Beginning in 2019, all California “debt collectors”—including creditors collecting their own debts regularly and in the ordinary course of business—will be required to provide notice to debtors when collecting on debts that are past the statute of limitations and will be prohibited from suing on such debts. The new law is based on provisions in the 2013 California Fair Debt Buying Practices Act. However, unlike the 2013 Act, which limited the notice requirement to “debt buyers,” the new law extends the notice requirement to any collector, wherever located, that is engaged in collecting a debt from a California consumer.
The notice requirements have been added to the Rosenthal Fair Debt Collections Practices Act, which applies to “any person who, in the ordinary course of business, regularly, on behalf of himself or herself or others, engages in debt collection.” Under the new law, collectors must deliver one form of notice if an account is reported to credit bureaus and another form if it is beyond the Fair Credit Reporting Act’s seven-year limitation period, or date for obsolescence. (There is no separate notice for a collector who has not reported, and will not report, an account to credit bureaus for any other reason.)
The notices, which are identical to those in the 2013 California debt buying law, must be “included in the first written communication provided to the debtor after the debt has become time-barred” or “after the date for obsolescence,” respectively. “First written communication” means “the first communication sent to the debtor in writing or by facsimile, email or other similar means.” We recommend that clients who email the “first written communication” ensure they receive an effective consent to receive electronic communications from debtors.
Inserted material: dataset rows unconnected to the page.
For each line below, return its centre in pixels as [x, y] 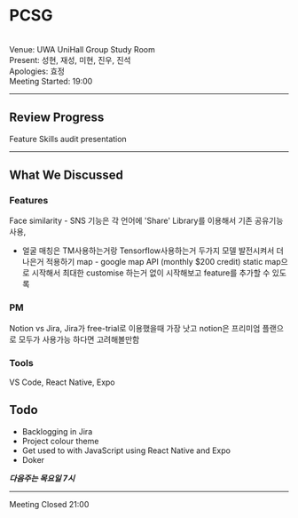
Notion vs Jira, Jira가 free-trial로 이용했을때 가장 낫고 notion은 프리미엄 [135, 328]
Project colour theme [60, 441]
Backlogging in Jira [57, 431]
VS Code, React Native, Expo [62, 382]
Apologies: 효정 [37, 71]
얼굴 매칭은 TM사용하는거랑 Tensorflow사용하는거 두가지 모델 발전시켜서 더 [153, 251]
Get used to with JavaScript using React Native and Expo [126, 450]
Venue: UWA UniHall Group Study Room [82, 49]
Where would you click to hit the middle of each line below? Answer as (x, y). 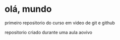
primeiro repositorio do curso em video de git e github (60, 23)
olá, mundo (28, 9)
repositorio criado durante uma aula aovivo (49, 32)
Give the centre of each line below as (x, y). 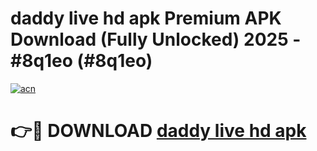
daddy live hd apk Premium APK (146, 18)
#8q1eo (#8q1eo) (81, 61)
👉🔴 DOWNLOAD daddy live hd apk (158, 131)
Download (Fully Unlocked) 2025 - (156, 39)
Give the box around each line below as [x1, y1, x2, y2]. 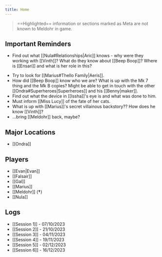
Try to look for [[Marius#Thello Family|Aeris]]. [12, 73, 104, 79]
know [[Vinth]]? [12, 109, 44, 115]
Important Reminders [5, 40, 71, 48]
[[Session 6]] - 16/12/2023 [12, 247, 65, 253]
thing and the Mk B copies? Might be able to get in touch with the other [12, 83, 155, 89]
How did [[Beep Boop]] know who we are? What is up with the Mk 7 [12, 78, 148, 83]
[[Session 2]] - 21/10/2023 [12, 226, 65, 232]
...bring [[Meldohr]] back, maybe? [12, 114, 81, 120]

We surmise that the BCFP may be studying California’s disclosures as the BCFP formulates its notice of proposed rulemaking for third-party debt collection, which it has said it will issue next year. The 2013 advance notice of proposed rulemakingand 2016 outline of proposals issued by the Cordray-era Bureau suggested it was considering limits on the collection of time-barred debts. Therefore, California’s new law may influence any ongoing discussions and drafting by the Bureau’s current staff and leadership on this point.
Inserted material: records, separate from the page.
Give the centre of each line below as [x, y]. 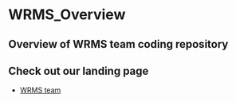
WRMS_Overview [67, 15]
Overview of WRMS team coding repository [118, 44]
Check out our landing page [79, 71]
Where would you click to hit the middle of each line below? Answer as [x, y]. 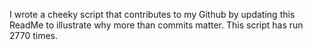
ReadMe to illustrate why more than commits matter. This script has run [156, 25]
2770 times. [34, 35]
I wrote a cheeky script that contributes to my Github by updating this [152, 14]
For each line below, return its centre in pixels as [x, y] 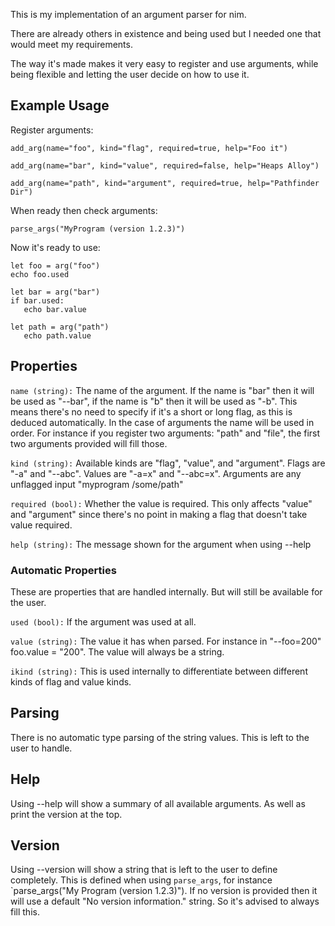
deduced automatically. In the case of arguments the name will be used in [162, 422]
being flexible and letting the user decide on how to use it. [130, 74]
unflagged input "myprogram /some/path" [97, 484]
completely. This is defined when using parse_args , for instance [141, 880]
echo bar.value [55, 309]
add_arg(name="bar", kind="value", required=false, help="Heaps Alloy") [165, 165]
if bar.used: [37, 300]
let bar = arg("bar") [55, 292]

The new California law also amends the statute of limitations provision in Section 337 of the California Code of Civil Procedure to prohibit any person from bringing suit or initiating an arbitration or other legal proceeding to collect certain debts after the four year limitations period has run. With this amendment, the expiration of the statute of limitations will be an outright prohibition to suit, rather than an affirmative defense that must be raised by the consumer.